◆ YOUR GOAL
Check each line of the data for "visible" and select those that have it.
BEGIN RECORDS
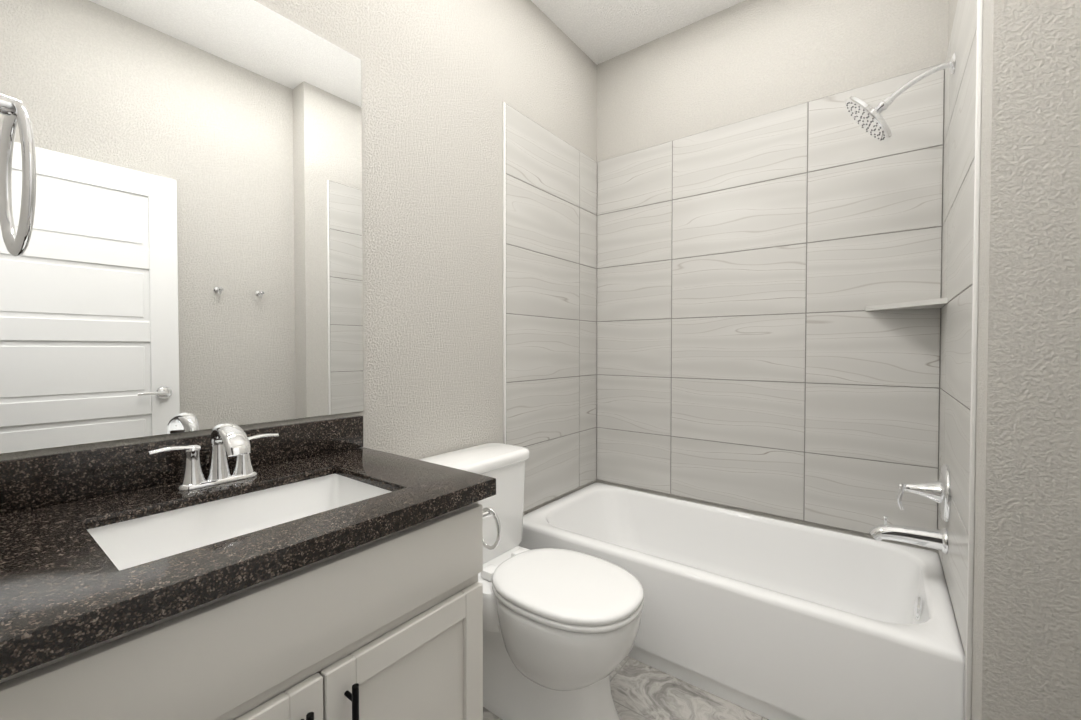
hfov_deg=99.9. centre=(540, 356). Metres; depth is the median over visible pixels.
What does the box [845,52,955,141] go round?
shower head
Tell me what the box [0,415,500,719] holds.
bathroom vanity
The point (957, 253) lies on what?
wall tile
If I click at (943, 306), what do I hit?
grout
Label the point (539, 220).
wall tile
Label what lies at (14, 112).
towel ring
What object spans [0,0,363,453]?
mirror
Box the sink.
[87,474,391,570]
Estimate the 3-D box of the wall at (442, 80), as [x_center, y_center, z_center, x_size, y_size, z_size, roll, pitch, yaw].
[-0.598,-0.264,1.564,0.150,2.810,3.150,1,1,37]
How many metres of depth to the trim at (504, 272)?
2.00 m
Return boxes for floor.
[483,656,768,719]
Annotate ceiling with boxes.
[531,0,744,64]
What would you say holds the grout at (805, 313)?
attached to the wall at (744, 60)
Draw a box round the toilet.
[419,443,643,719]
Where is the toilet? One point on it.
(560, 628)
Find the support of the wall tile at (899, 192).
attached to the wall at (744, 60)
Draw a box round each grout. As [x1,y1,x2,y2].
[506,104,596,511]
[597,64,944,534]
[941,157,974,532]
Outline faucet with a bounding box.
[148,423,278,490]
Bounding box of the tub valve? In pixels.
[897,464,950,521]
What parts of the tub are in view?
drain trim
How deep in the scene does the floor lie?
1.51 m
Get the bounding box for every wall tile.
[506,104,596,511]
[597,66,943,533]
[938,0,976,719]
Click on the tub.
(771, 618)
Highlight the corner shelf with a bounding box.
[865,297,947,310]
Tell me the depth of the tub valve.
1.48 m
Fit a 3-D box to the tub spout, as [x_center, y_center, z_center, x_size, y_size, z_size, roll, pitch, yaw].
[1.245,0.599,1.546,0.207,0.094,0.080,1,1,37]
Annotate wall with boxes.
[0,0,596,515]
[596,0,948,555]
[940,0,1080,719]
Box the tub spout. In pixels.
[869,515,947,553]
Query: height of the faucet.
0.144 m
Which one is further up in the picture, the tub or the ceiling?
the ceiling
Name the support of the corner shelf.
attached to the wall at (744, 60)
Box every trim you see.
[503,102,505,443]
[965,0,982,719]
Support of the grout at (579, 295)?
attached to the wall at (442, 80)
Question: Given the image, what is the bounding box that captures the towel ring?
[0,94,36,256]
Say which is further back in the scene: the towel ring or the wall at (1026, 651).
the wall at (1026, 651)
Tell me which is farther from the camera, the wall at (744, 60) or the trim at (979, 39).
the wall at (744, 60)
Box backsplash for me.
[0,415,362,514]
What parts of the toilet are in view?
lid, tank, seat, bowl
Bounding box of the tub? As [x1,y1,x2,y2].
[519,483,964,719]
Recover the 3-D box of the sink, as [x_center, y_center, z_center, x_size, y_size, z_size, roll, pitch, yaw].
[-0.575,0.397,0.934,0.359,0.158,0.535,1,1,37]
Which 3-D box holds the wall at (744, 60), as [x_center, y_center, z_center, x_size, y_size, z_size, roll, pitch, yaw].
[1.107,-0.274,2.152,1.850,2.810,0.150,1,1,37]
END RECORDS
BEGIN RECORDS
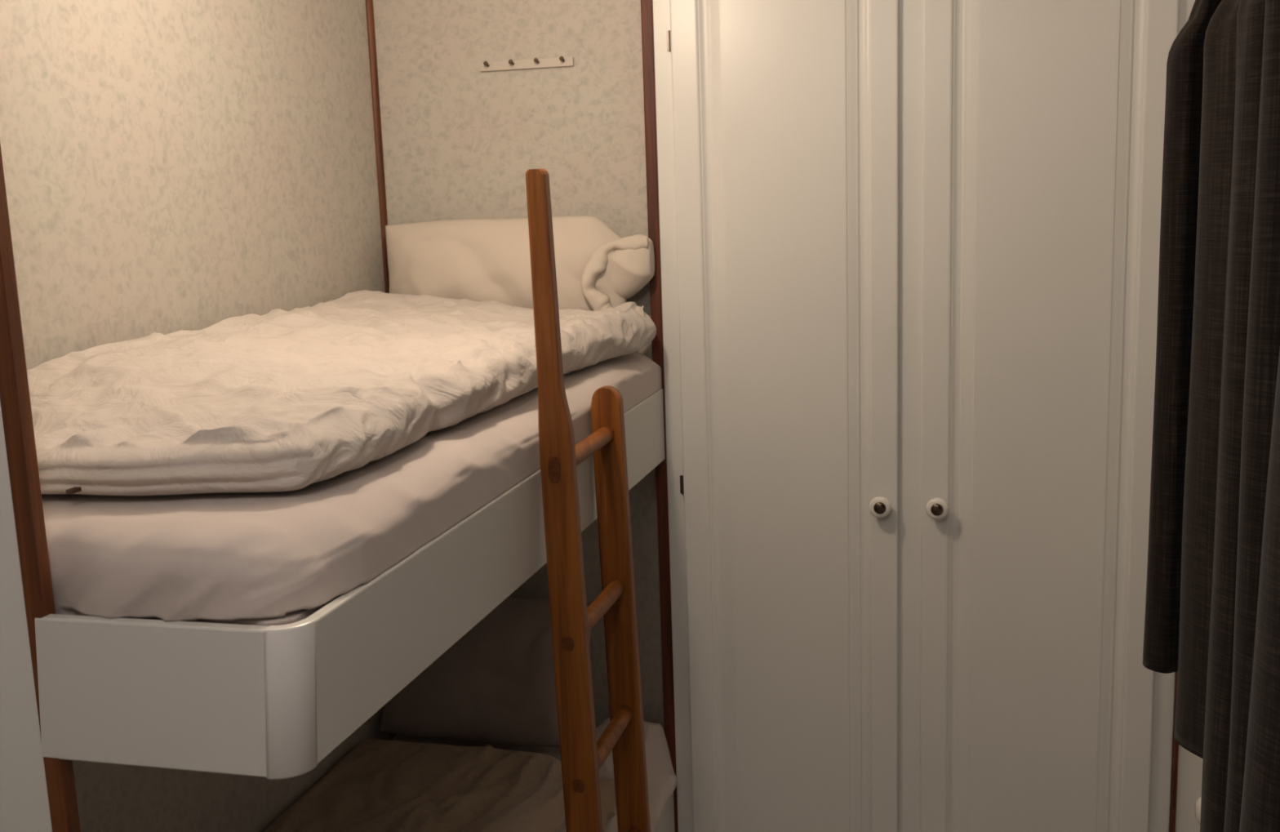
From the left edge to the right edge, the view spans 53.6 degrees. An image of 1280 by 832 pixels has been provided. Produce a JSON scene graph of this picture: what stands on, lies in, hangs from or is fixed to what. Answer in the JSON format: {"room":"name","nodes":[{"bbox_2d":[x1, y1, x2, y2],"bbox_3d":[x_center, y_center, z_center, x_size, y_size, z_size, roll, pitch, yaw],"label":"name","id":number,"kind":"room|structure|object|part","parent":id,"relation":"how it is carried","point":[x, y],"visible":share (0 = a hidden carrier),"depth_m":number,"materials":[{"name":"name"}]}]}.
END RECORDS
◆ YOUR SOLUTION
hfov_deg=99.9. centre=(540, 356). Metres; depth is the median over visible pixels.
From the left edge to the right edge, the view spans 53.6 degrees. An image of 1280 by 832 pixels has been provided. Produce a JSON scene graph of this picture: what stands on, lies in, hangs from or is fixed to what. Answer in the JSON format: {"room":"name","nodes":[{"bbox_2d":[x1, y1, x2, y2],"bbox_3d":[x_center, y_center, z_center, x_size, y_size, z_size, roll, pitch, yaw],"label":"name","id":number,"kind":"room|structure|object|part","parent":id,"relation":"how it is carried","point":[x, y],"visible":share (0 = a hidden carrier),"depth_m":number,"materials":[{"name":"name"}]}]}.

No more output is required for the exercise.